------ Entries supplied ------

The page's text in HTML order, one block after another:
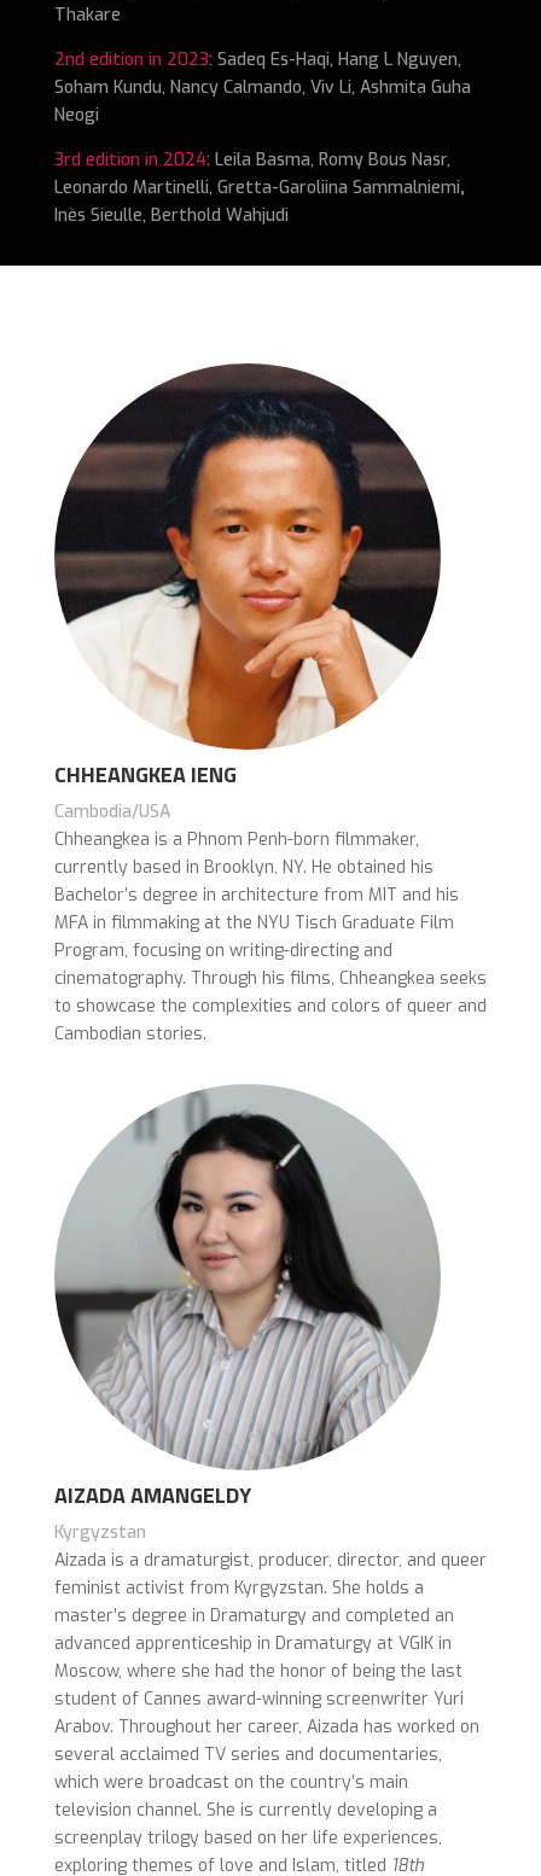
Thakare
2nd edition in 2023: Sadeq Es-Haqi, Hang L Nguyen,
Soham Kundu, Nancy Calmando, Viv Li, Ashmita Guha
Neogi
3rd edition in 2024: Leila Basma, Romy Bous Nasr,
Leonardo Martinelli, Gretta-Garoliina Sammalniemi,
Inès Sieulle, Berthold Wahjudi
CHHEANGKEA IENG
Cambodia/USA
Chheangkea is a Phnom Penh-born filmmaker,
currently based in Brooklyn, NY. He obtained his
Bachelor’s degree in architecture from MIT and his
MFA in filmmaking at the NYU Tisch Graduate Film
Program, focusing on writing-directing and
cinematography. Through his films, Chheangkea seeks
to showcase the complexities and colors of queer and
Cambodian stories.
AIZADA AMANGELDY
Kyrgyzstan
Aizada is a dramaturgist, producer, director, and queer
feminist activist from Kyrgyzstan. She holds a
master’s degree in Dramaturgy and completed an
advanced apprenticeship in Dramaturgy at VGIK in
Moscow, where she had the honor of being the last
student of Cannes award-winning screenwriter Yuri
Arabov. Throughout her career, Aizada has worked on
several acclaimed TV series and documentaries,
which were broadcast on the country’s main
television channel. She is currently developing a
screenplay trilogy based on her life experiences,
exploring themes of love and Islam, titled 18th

------
------ Entries supplied ------

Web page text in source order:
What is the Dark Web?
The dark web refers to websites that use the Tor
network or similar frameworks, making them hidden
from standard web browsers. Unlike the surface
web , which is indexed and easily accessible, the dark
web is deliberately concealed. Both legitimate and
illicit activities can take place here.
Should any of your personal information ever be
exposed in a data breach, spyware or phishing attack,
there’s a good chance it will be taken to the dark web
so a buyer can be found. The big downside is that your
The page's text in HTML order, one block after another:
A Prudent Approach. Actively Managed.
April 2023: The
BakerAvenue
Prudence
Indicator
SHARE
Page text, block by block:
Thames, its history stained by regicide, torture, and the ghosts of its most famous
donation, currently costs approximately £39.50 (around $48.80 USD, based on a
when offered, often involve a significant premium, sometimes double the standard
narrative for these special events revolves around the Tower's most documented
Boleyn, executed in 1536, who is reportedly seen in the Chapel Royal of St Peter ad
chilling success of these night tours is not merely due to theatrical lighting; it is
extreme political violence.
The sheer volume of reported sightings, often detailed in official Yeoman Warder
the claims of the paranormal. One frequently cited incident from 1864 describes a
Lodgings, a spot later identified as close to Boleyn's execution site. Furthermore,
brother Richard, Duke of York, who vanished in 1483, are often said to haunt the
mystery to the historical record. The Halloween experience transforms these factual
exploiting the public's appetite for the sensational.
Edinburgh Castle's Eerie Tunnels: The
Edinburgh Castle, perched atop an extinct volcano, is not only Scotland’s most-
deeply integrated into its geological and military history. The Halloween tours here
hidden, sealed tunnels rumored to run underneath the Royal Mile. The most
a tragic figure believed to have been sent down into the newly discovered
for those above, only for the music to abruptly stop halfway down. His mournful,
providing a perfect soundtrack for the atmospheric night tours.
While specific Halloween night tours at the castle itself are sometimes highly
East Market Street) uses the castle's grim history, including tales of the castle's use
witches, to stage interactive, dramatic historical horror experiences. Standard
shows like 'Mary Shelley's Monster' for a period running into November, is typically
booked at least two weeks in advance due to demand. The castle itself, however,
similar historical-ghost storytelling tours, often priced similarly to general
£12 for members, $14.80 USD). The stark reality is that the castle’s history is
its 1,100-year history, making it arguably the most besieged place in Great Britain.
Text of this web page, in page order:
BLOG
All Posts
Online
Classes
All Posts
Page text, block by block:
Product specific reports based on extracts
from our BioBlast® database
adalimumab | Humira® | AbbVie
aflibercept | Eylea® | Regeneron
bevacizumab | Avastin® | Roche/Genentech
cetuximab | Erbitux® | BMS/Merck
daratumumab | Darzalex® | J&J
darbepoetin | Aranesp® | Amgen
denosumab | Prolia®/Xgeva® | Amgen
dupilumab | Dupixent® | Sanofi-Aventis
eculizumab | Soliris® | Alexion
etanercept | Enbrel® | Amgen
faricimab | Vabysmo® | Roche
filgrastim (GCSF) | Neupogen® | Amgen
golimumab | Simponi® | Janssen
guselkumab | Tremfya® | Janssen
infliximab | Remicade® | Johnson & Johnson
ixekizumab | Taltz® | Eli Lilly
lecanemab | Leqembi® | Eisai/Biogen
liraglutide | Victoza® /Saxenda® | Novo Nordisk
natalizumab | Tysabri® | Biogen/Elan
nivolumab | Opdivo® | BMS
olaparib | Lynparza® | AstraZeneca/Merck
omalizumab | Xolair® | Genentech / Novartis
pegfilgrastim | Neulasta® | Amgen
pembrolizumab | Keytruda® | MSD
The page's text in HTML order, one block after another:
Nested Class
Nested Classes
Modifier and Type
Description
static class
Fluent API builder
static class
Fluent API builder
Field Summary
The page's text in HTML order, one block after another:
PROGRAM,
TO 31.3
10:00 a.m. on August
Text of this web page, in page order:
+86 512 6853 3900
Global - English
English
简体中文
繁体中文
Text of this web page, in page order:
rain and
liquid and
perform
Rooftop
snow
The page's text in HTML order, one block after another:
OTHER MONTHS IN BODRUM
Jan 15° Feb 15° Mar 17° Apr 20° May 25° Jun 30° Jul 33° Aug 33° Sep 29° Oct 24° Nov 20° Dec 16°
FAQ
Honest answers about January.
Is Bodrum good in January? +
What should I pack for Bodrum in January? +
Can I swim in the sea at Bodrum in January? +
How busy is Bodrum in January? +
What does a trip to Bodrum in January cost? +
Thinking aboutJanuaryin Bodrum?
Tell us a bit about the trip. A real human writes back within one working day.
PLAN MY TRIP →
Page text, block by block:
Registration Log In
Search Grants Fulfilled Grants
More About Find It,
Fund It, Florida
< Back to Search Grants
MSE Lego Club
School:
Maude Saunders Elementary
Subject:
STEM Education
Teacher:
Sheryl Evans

------

Using the data above, print exactly the lines from the line that contains "darbepoetin | Aranesp® | Amgen" through the line that contains "lecanemab | Leqembi® | Eisai/Biogen", with both included.

[Completed exercise]
darbepoetin | Aranesp® | Amgen
denosumab | Prolia®/Xgeva® | Amgen
dupilumab | Dupixent® | Sanofi-Aventis
eculizumab | Soliris® | Alexion
etanercept | Enbrel® | Amgen
faricimab | Vabysmo® | Roche
filgrastim (GCSF) | Neupogen® | Amgen
golimumab | Simponi® | Janssen
guselkumab | Tremfya® | Janssen
infliximab | Remicade® | Johnson & Johnson
ixekizumab | Taltz® | Eli Lilly
lecanemab | Leqembi® | Eisai/Biogen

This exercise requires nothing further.